Published Jan 13, 2017 9:44 PM by The Maritime Executive

The U.S. Navy is moving closer to a final minehunting mission package for the Littoral Combat Ship. Among other systems, LCS vessels assigned to the minehunting mission will use the standard MH-60S helicopter, equipped with a bolt-on minehunting package, Northrop's Airborne Laser Mine Detection System. AMLDS saw its first forward deployment in 2014 and achieved initial operational capability on Friday, clearing the way for fleetwide use.

AMLDS can be mounted on a smaller helicopter than previous minehunting packages, allowing its deployment on the frigate-sized LCS. Its design is unique, says Northrop Grumman directed energy vice president Mark Skinner: "Using forward motion of the aircraft, ALMDS' pulsed laser light generates 3-D images of the near-surface volume to detect, classify and localize near-surface moored sea mines. Highly accurate in day or night operations, the untethered ALMDS sensor conducts rapid wide-area searches with high accuracy."

The minehunting helicopters will also be equipped with a modular Airborne Mine Neutralization Systems (AMNS), which allows the aircrew to lower a small neutralizer vehicle from a cradle, navigate it to a submerged mine using sonar and video feed, and fire off a shaped charge to destroy the threat.

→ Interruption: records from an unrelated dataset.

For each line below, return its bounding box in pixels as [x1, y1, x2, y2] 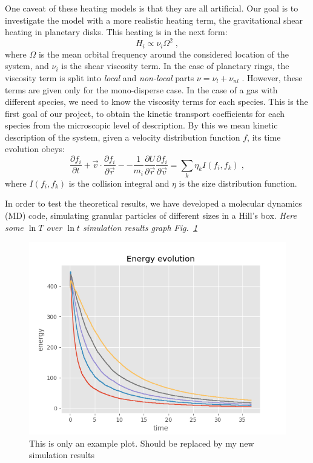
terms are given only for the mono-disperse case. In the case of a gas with [5, 83, 278, 96]
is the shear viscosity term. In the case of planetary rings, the [61, 59, 289, 72]
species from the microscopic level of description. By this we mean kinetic [5, 119, 278, 132]
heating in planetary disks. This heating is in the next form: [5, 25, 228, 38]
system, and [5, 59, 49, 72]
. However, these [242, 71, 303, 84]
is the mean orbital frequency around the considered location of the [38, 47, 289, 60]
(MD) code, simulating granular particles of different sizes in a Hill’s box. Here [5, 209, 297, 222]
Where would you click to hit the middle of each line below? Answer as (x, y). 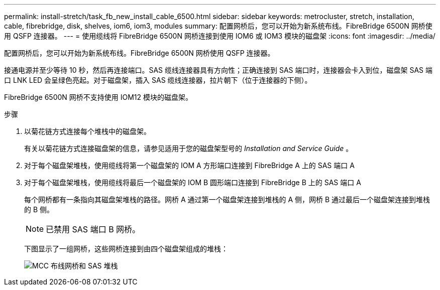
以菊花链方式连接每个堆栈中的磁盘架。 (87, 131)
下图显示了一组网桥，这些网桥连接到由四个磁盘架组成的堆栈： (126, 249)
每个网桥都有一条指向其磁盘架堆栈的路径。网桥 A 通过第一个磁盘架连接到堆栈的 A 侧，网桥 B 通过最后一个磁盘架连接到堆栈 (227, 199)
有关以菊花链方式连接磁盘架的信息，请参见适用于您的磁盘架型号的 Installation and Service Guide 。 (189, 148)
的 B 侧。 (39, 209)
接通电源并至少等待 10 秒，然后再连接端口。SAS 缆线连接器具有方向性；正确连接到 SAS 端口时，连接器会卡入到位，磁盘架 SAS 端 (218, 70)
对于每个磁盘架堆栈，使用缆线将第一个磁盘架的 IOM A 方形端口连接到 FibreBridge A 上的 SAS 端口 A (189, 165)
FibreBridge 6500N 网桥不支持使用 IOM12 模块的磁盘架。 (98, 97)
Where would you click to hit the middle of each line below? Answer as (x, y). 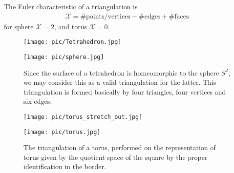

On the surface, the minehunting LCS will be equipped with the Common Unmanned Surface Vehicle, a remotely piloted launch, and a tow called the Unmanned Surface Sweep System, which is designed to transmit ship-like sounds and electromagnetic waves in order to set off mines.

The Navy has canceled the LCS' Remote Minehunting System, a remotely operated submersible that was plagued with reliability issues. However, it has continued to improve the system's AN/AQS-20A advanced wide-area sonar in hopes of deploying it with a different ROV. 

LCS will also get a small autonomous underwater vehicle, the Knifefish, which is designed to search shallow, high-clutter areas for buried mines.